WORK INSTRUCTION: Once the line containing "September 23, 2019" appears, output it and each remaining line of the records below exactly, with no pictures and nothing more.

==== RECORDS FOR THIS TASK

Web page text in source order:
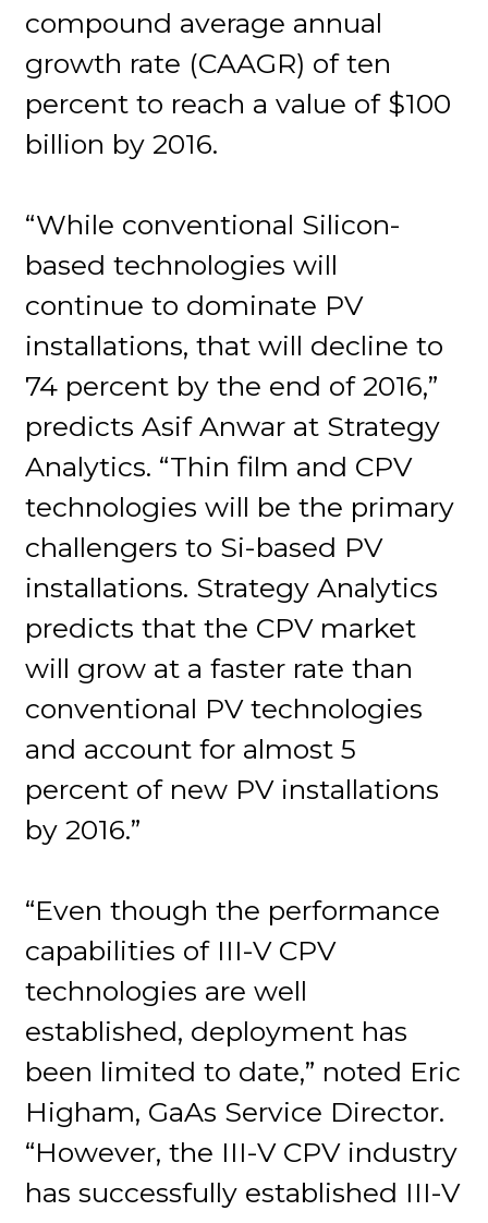
compound average annual
growth rate (CAAGR) of ten
percent to reach a value of $100
billion by 2016.
“While conventional Silicon-
based technologies will
continue to dominate PV
installations, that will decline to
74 percent by the end of 2016,”
predicts Asif Anwar at Strategy
Analytics. “Thin film and CPV
technologies will be the primary
challengers to Si-based PV
installations. Strategy Analytics
predicts that the CPV market
will grow at a faster rate than
conventional PV technologies
and account for almost 5
percent of new PV installations
by 2016.”
“Even though the performance
capabilities of III-V CPV
technologies are well
established, deployment has
been limited to date,” noted Eric
Higham, GaAs Service Director.
“However, the III-V CPV industry
has successfully established III-V
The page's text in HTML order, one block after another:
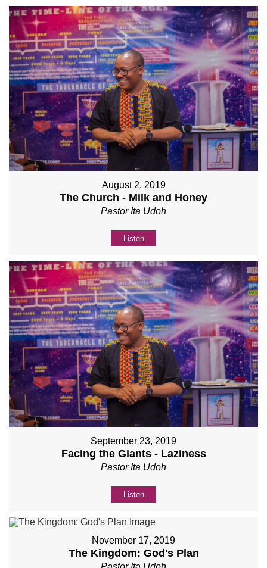
August 2, 2019
The Church - Milk and Honey
Pastor Ita Udoh
Listen
September 23, 2019
Facing the Giants - Laziness
Pastor Ita Udoh
Listen
November 17, 2019
The Kingdom: God's Plan
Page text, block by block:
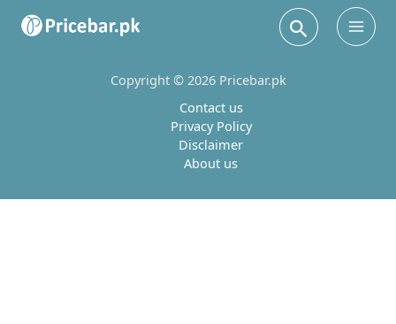
Search
Main
Copyright © 2026 Pricebar.pk
Contact us
Privacy Policy
Disclaimer
About us
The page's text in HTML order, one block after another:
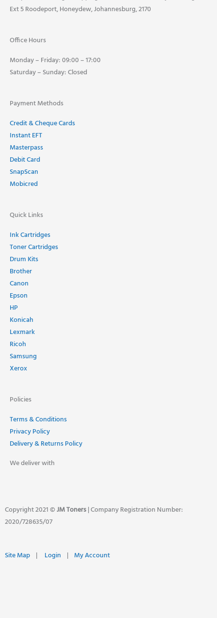
Ext 5 Roodeport, Honeydew, Johannesburg, 2170
Office Hours
Monday – Friday: 09:00 – 17:00
Saturday – Sunday: Closed
Payment Methods
Credit & Cheque Cards
Instant EFT
Masterpass
Debit Card
SnapScan
Mobicred
Quick Links
Ink Cartridges
Toner Cartridges
Drum Kits
Brother
Canon
Epson
HP
Konicah
Lexmark
Ricoh
Samsung
Xerox
Policies
Terms & Conditions
Privacy Policy
Delivery & Returns Policy
We deliver with
Copyright 2021 ©JM Toners| Company Registration Number:
2020/728635/07
Site Map | Login | My Account
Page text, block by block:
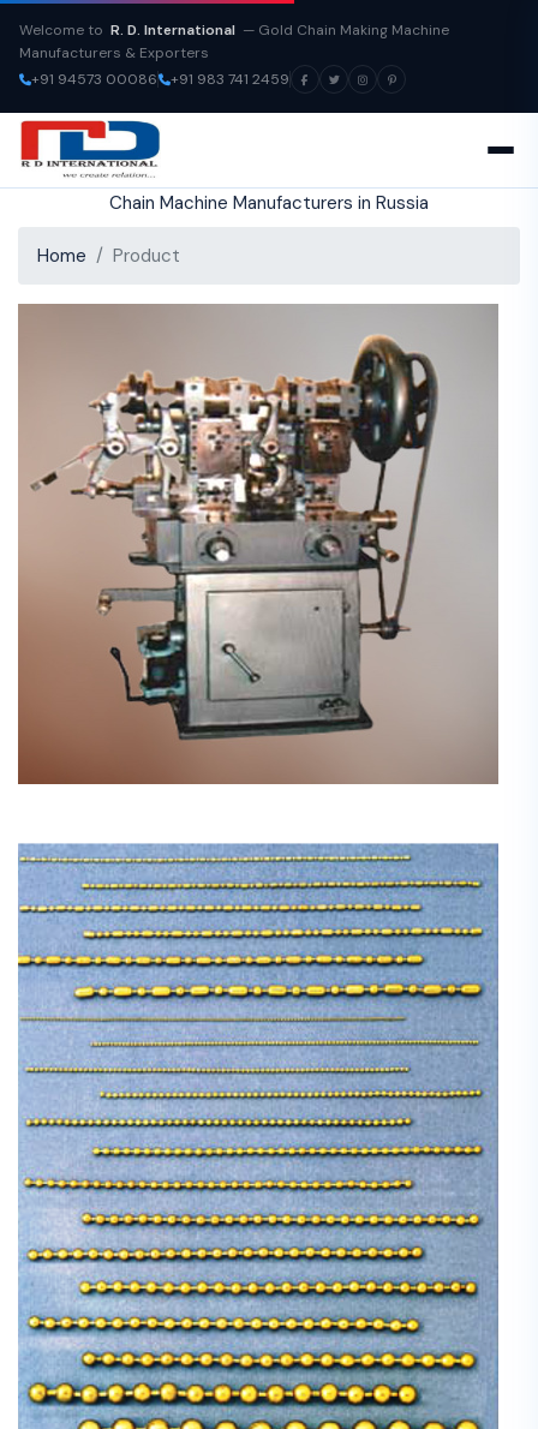
Welcome to R. D. International — Gold Chain Making Machine
Manufacturers & Exporters
+91 94573 00086
+91 983 741 2459
Chain Machine Manufacturers in Russia
Home Product
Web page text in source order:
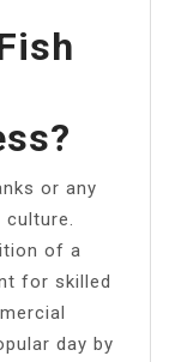
or any
of a
for skilled
day by
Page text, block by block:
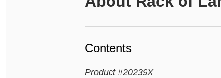
Contents
Product #20239X
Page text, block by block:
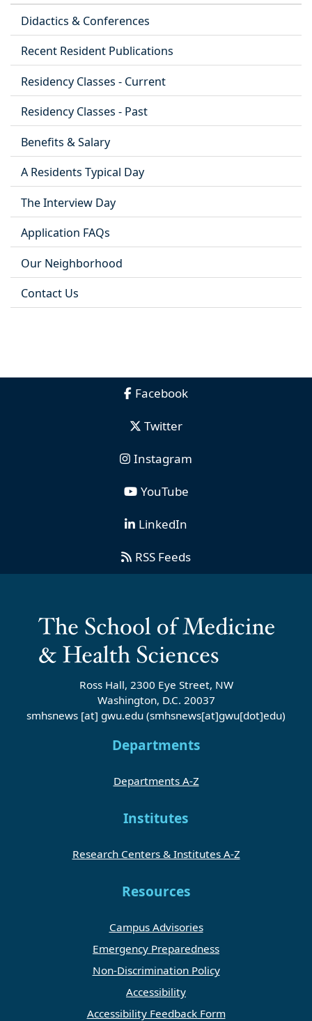
Didactics & Conferences
Recent Resident Publications
Residency Classes - Current
Residency Classes - Past
Benefits & Salary
A Residents Typical Day
The Interview Day
Application FAQs
Our Neighborhood
Contact Us
Facebook
Twitter
Instagram
YouTube
LinkedIn
RSS Feeds
Ross Hall, 2300 Eye Street, NW
Washington, D.C. 20037
smhsnews [at] gwu.edu (smhsnews[at]gwu[dot]edu)
Departments
Departments A-Z
Institutes
Research Centers & Institutes A-Z
Resources
Campus Advisories
Emergency Preparedness
Non-Discrimination Policy
Accessibility
Accessibility Feedback Form
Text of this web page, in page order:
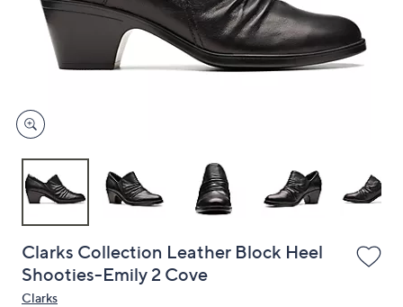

========

SOLUTION TO THE PROBLEM:
September 23, 2019
Facing the Giants - Laziness
Pastor Ita Udoh
Listen
November 17, 2019
The Kingdom: God's Plan
Page text, block by block:
Search
Main
Copyright © 2026 Pricebar.pk
Contact us
Privacy Policy
Disclaimer
About us
The page's text in HTML order, one block after another:
Ext 5 Roodeport, Honeydew, Johannesburg, 2170
Office Hours
Monday – Friday: 09:00 – 17:00
Saturday – Sunday: Closed
Payment Methods
Credit & Cheque Cards
Instant EFT
Masterpass
Debit Card
SnapScan
Mobicred
Quick Links
Ink Cartridges
Toner Cartridges
Drum Kits
Brother
Canon
Epson
HP
Konicah
Lexmark
Ricoh
Samsung
Xerox
Policies
Terms & Conditions
Privacy Policy
Delivery & Returns Policy
We deliver with
Copyright 2021 ©JM Toners| Company Registration Number:
2020/728635/07
Site Map | Login | My Account
Page text, block by block:
Welcome to R. D. International — Gold Chain Making Machine
Manufacturers & Exporters
+91 94573 00086
+91 983 741 2459
Chain Machine Manufacturers in Russia
Home Product
Web page text in source order:
or any
of a
for skilled
day by
Page text, block by block:
Contents
Product #20239X
Page text, block by block:
Didactics & Conferences
Recent Resident Publications
Residency Classes - Current
Residency Classes - Past
Benefits & Salary
A Residents Typical Day
The Interview Day
Application FAQs
Our Neighborhood
Contact Us
Facebook
Twitter
Instagram
YouTube
LinkedIn
RSS Feeds
Ross Hall, 2300 Eye Street, NW
Washington, D.C. 20037
smhsnews [at] gwu.edu (smhsnews[at]gwu[dot]edu)
Departments
Departments A-Z
Institutes
Research Centers & Institutes A-Z
Resources
Campus Advisories
Emergency Preparedness
Non-Discrimination Policy
Accessibility
Accessibility Feedback Form
Text of this web page, in page order:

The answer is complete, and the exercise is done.